Его откровенность всегда повергала в шок. Он редко говорил двусмысленно. Называл вещи своими именами, заставляя дрожать от возбуждения. Так было всегда. Мадан не играл в игры. Он требовал и брал, и лишь тогда начинал дразнить долго и мучительно, озвучивая каждое прикосновение, рассказывая, что сделает дальше, и вызывая у меня едкий румянец на щеках и пульсацию между ног.
— Ты ранен, — пытаясь сбросить его руку.
— Плевать. Когда смерть так близко, любить хочется втройне. Я валялся там и думал не о том, что могу сдохнуть, а о том, что не до любил тебя. Все эти годы я мог по пальцам пересчитать, сколько раз тебя брал… Мало. Ничтожно мало. Трахать тебя хочу. Нежно и долго трахать, Наааай. Ты так пахнешь… твою мать, я так голодал по твоему запаху. Я знаю, ты уже влажная для меня.
О нет, не просто влажная, мои колени стиснули мотоцикл, и я прижимаюсь к его груди спиной, чувствуя, как все тело покрывается мурашками от этих мучительно медленных ласк и от его слов. Едва касается ребер, скользит по бокам и снова возвращается к соскам, пока не сжал грудь сильно, заставляя всхлипнуть.
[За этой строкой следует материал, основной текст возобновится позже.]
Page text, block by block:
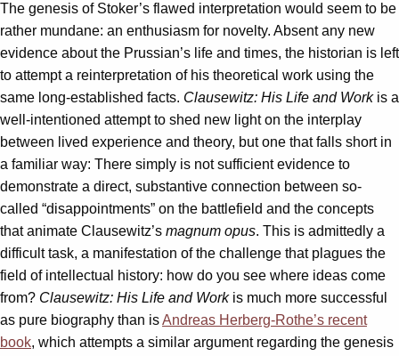
The genesis of Stoker’s flawed interpretation would seem to be
rather mundane: an enthusiasm for novelty. Absent any new
evidence about the Prussian’s life and times, the historian is left
to attempt a reinterpretation of his theoretical work using the
same long-established facts. Clausewitz: His Life and Work is a
well-intentioned attempt to shed new light on the interplay
between lived experience and theory, but one that falls short in
a familiar way: There simply is not sufficient evidence to
demonstrate a direct, substantive connection between so-
called “disappointments” on the battlefield and the concepts
that animate Clausewitz’s magnum opus. This is admittedly a
difficult task, a manifestation of the challenge that plagues the
field of intellectual history: how do you see where ideas come
from? Clausewitz: His Life and Work is much more successful
as pure biography than isAndreas Herberg-Rothe’s recent
book, which attempts a similar argument regarding the genesis
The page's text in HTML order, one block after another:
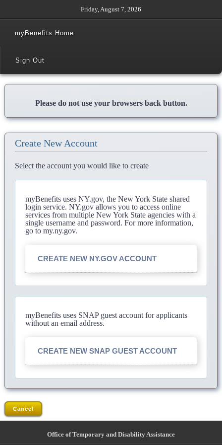
Friday, August 7, 2026
myBenefits Home
Sign Out
Please do not use your browsers back button.
Create New Account
Select the account you would like to create
myBenefits uses NY.gov, the New York State shared
login service. NY.gov allows you to access online
services from multiple New York State agencies with a
single username and password. For more information,
go to my.ny.gov.
CREATE NEW NY.GOV ACCOUNT
myBenefits uses SNAP guest account for applicants
without an email address.
CREATE NEW SNAP GUEST ACCOUNT
Cancel
Office of Temporary and Disability Assistance
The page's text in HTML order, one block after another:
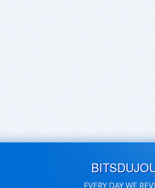
EVERY DAY WE

— Я хочу тебя… сейчас хочу. Сворачивай к деревьям, Бабочка.
— Нет, — прибавила газу, и мотор яростно взревел под нами.
— Нет? — все так же кончиками пальцев по животу, заставляя его судорожно сжиматься. Потянул подол застиранного мешковатого платья вверх. Скользя между ног и сжимая плоть через материю трусиков, — Каждую ночь я представлял, как ты извиваешься подо мной и стонешь мое имя. Люди умирали вокруг, воняло мертвецами, кровью, гарью и смертью, а я думал о тебе, — двигает пальцем по материи, то надавливая, то едва касаясь, и я, тяжело дыша закатываю глаза, теряя управление, и тут же открываю, чтобы смотреть вперед. Чокнутый… мы же разобьемся.
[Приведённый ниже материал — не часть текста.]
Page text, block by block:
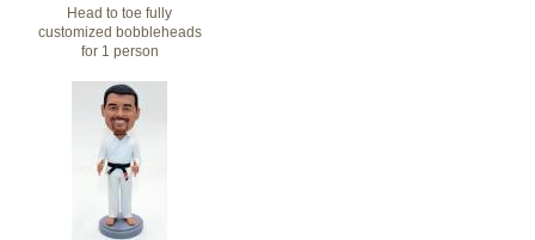
Head to toe fully
customized bobbleheads
for 1 person
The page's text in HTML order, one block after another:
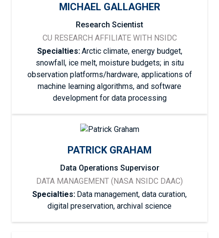
MICHAEL GALLAGHER
Research Scientist
CU RESEARCH AFFILIATE WITH NSIDC
Specialties:Arctic climate, energy budget,
snowfall, ice melt, moisture budgets; in situ
observation platforms/hardware, applications of
machine learning algorithms, and software
development for data processing
PATRICK GRAHAM
Data Operations Supervisor
DATA MANAGEMENT (NASA NSIDC DAAC)
Specialties: Data management, data curation,
digital preservation, archival science

Его голос обволакивал, просачивался в каждую пору на теле. Он голодал? Он не представляет, в каком аду жила я сама. И сейчас я в аду, и огненные языки лижут мой позвоночник от копчика к самому затылку. А он дразнит намеренно медленно, намеренно с этим потрясающе-пошлым шепотом мне на ухо, от которого сладко тянет низ живота. Его голос. Он умел им доводить до безумия, до той тонкой, как волосок, грани, когда я могла взорваться лишь от его хриплого приказа сделать это. Проникает в меня пальцем на всю длину, и по моему телу проходит судорога. Мотоцикл виляет на дороге, прыгая по щебенке.
— Какая горячая. Огненная. Бл*****ь, Найса, останавливайся. Иначе мы на хрен разобьемся, когда ты будешь кончать.
— Боишься, — застонать от резкого толчка и от ощущения, как он сильно сжал сосок, посылая по моему телу разряды в пятьсот вольт электричества, одновременно впиваясь зубами мне в затылок, — разбиться?